Despite access to free counselling, majority of college kids do not seek help for depression and anxiety, says a study.

health-and-fitness Updated: Jun 25, 2007 17:19 IST


Studies already show that the incidence of mental illness on college campuses is rising, and a new survey of 2,785 American college students has revealed that more than half of students with significant symptoms of anxiety or depression do not seek help.

Daniel Eisenberg, assistant professor at the University of Michigan School of Public Health, along with doctoral students Sarah Gollust and Ezra Golberstein conducted the web-based survey in an attempt to quantify mental health service use and factors associated with whether or not students seek help.

“This is despite the fact that resources are available at no cost on campus. Looking at the same issues at 12-15 universities nationwide will begin this fall,” Eisenberg said.

At U-M where the study was conducted, students have access to free mental health and counselling services. Yet, among those with significant symptoms of depressive or anxiety disorders, anywhere from 37 to 84 per cent of students didn't seek treatment, depending on the disorder.

However, 72 percent of students with positive screens for major depression did acknowledge they needed help for their mental health.

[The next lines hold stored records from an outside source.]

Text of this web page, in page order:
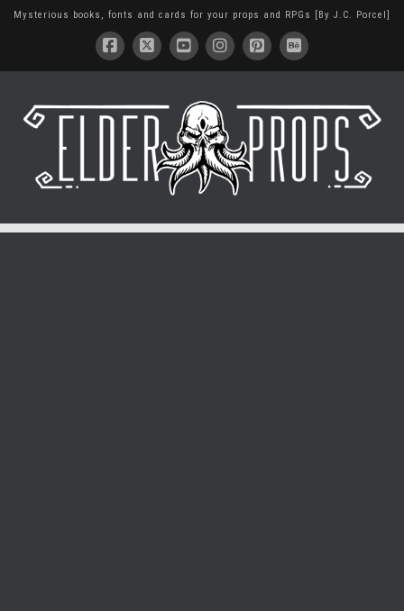
Mysterious books, fonts and cards for your props and RPGs [By J.C. Porcel]
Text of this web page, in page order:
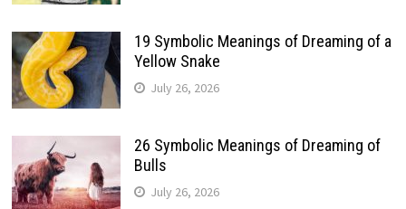
19 Symbolic Meanings of Dreaming of a
Yellow Snake
July 26, 2026
26 Symbolic Meanings of Dreaming of
Bulls
July 26, 2026
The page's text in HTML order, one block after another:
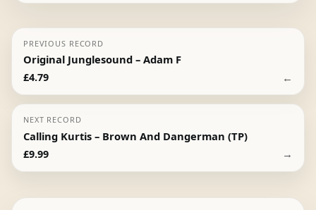
PREVIOUS RECORD
Original Junglesound – Adam F
£4.79 ←
NEXT RECORD
Calling Kurtis – Brown And Dangerman (TP)
£9.99 →
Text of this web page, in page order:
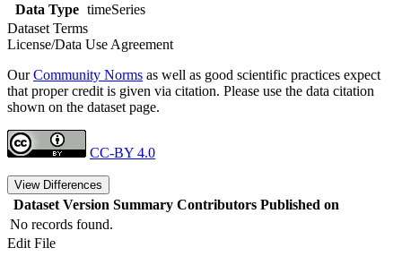
Data Type timeSeries
Dataset Terms
License/Data Use Agreement
OurCommunity Norms as well as good scientific practices expect
that proper credit is given via citation. Please use the data citation
shown on the dataset page.
CC-BY 4.0
View Differences
Dataset Version Summary Contributors Published on
No records found.
Edit File
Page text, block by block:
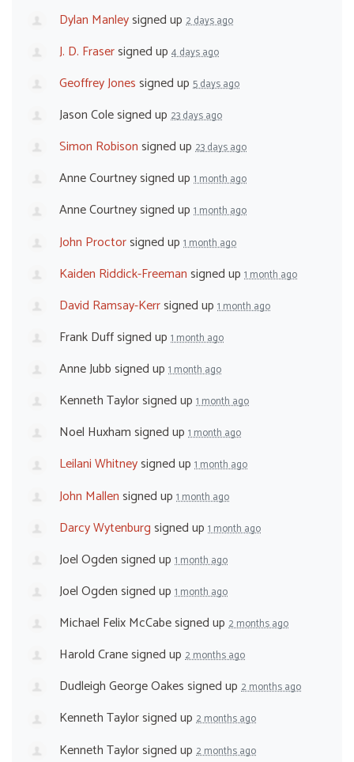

Overall, about 10 per cent of students surveyed said they received therapy, and the same percentage said they took some type of psychotropic drug.

"We can't assume that reducing financial barriers is enough," Eisenberg said.

The study found that one of the biggest predictors of whether a student sought help was socioeconomic background - students who reported growing up in poor families were almost twice as likely not to seek help. Poor students were also much more prone to symptoms of depression and anxiety disorders.

“Other factors associated with not seeking treatment included lack of perceived need, being unaware of services or insurance coverage, skepticism about effectiveness, or being Asian or Pacific Islander. Women were more likely to realise they need treatment and seek it,” he said.

Most mental disorders first occur before age 24, and those problems often have long-term implications into adulthood. Studying a university setting lends insight into what other factors besides affordability keep people from seeking help.

Eisenberg stressed that even though the incidence of mental disorders on college campuses is rising, studying the conditions surrounding the phenomenon presents an opportunity.

"Often college student mental health is framed as a problem on the rise. One can also think of it as a unique opportunity because college campuses offer several ways to reach students and affect their lives positively," Eisenberg said.

The study, ‘Help-seeking and access to mental health care in a university student population’ appears online in the journal Medical Care.